Jackson, who was appointed to the court by President Biden, dissented, arguing that the government had failed to demonstrate an urgent need for the Supreme Court’s involvement. She noted that the 5th Circuit was already expediting the appeal and that the government had delayed implementing the law for nearly four years on its own.
“The Government deferred implementation on its own accord—setting an enforcement date of nearly four years after Congress enacted the law—despite the fact that the harms it now says warrant our involvement were likely to occur during that period,” Jackson wrote. She argued that there was no clear reason why a further delay would cause significant harm.
The Justice Department, however, insisted that postponing the law would be damaging. Solicitor General Elizabeth Prelogar, writing in the government’s emergency application, contended that the injunction “prevents the government from executing a duly enacted Act of Congress, impedes efforts to prevent financial crime and protect national security, undermines the United States’ ability to press other countries to improve their own anti-money laundering regimes, and severely disrupts the ongoing implementation of the Act.”
The Supreme Court declined a separate request from Prelogar to take up a broader issue concerning the power of federal district judges to block laws nationwide. The growing trend of “universal injunctions,” used by both Democratic and Republican administrations to halt laws and regulations, has become a contentious legal issue. While the court chose not to address it in this case, Justice Neil Gorsuch, Trump’s first Supreme Court appointee, suggested that it should.
“I agree with the Court that the government is entitled to a stay of the district court’s universal injunction. I would, however, go a step further and, as the government suggests, take this case now to resolve definitively the question whether a district court may issue universal injunctive relief,” Gorsuch wrote in a concurring opinion.
The legal challenge to the CTA was brought by a coalition including a firearms dealer, a dairy farm, an information technology company, one of its owners, the National Federation of Independent Business (NFIB), and the Libertarian Party of Mississippi. They argued that Congress had exceeded its constitutional authority in passing the law.

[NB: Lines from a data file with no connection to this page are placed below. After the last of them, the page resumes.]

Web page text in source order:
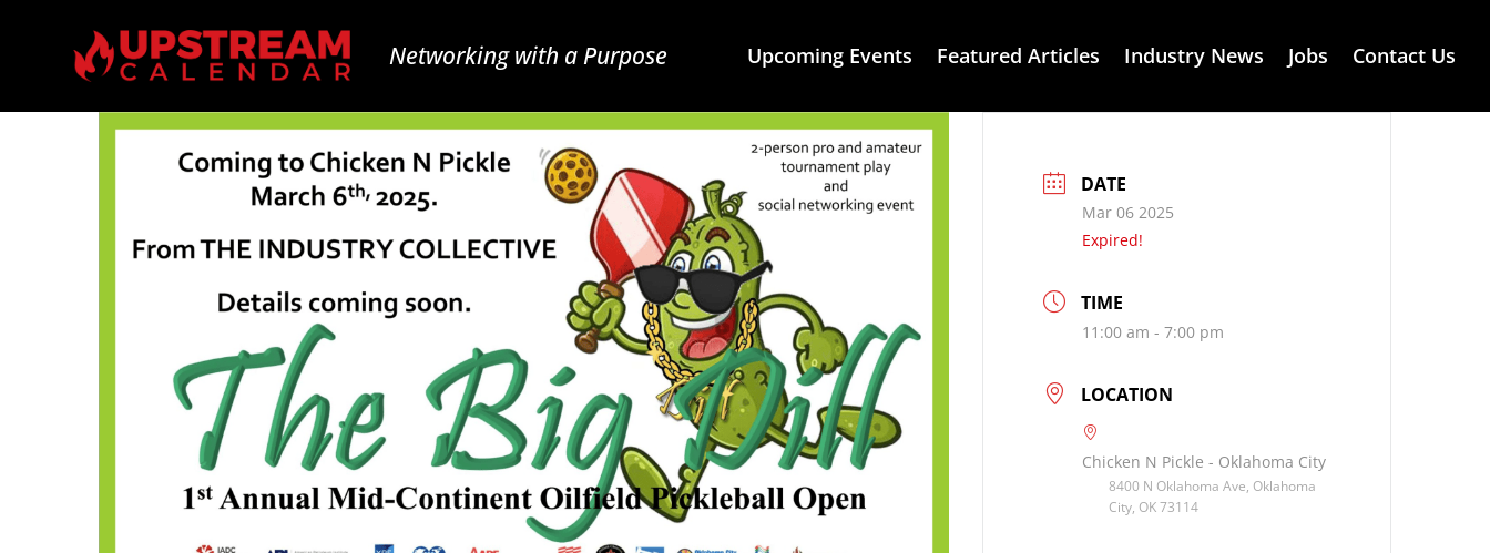
Networking with a Purpose Upcoming Events Featured Articles Industry News Jobs Contact Us
DATE
Mar 06 2025
Expired!
TIME
11:00 am - 7:00 pm
LOCATION
Chicken N Pickle - Oklahoma City
8400 N Oklahoma Ave, Oklahoma
City, OK 73114
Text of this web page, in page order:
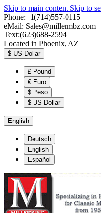
Skip to main content Skip to
Phone:+1(714)557-0115
eMail: Sales@millermbz.com
Text:(623)688-2594
Located in Phoenix, AZ
$ US-Dollar
£ Pound
€ Euro
$ Peso
$ US-Dollar
English
Deutsch
English
Español
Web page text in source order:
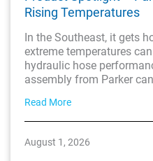
Rising Temperatures
In the Southeast, it gets
extreme temperatures
hydraulic hose
assembly from Parker
Read More
August 1, 2026
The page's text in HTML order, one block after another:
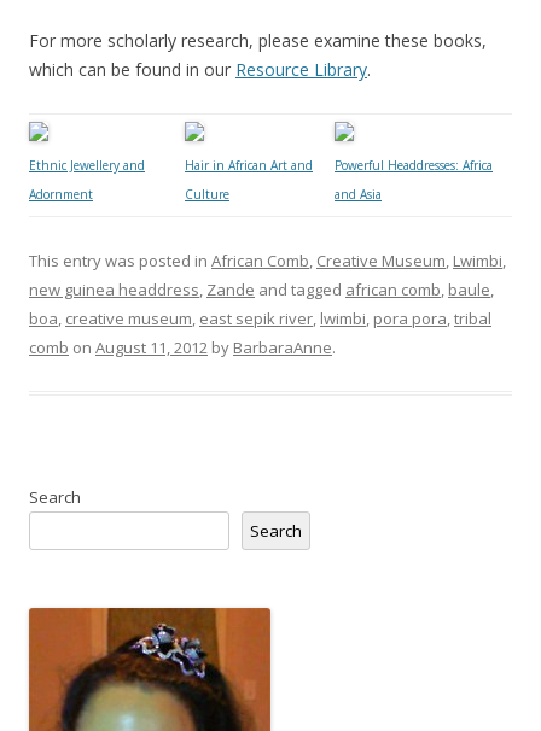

The emergency request from the Biden administration followed a series of conflicting decisions from the conservative-leaning 5th Circuit Court of Appeals, which had left in place a lower court’s injunction blocking the law until a full appeal is resolved.
In their Supreme Court filings, the plaintiffs pointed to the political timing of the case, highlighting Trump’s return to office. During his final days as president, Trump had vetoed the defense bill containing the corporate disclosure requirement. Congress then overrode his veto, marking the only time it had done so during his presidency. The plaintiffs suggested that the urgency to enforce the law stemmed from concerns that Trump’s administration might attempt to delay or block its implementation.
“A more likely explanation for its newfound urgency is that the incoming administration might delay the deadline, which would be feasible only if it hasn’t yet passed. Thus, the charge to bring the mandate into force,” the plaintiffs’ attorneys wrote.
“Once existing companies have been forced to disclose their beneficial owners, the bell cannot be unrung.”
The government’s emergency application also faced strong opposition from business organizations such as the National Small Business Association, the National Association of Wholesaler-Distributors, and the National Retail Federation. More than a dozen Republican members of Congress, along with Advancing American Freedom, a conservative advocacy group founded by former Vice President Mike Pence, also voiced their opposition.
In a friend-of-the-court brief, 25 Republican state attorneys general warned that the case was part of a larger power grab by the federal government. “Make no mistake: this stay application constitutes an aggressive play for vast power over American small businesses (and others),” they wrote.
With the Supreme Court’s ruling in place, the CTA will now move forward while the legal battle continues in the lower courts.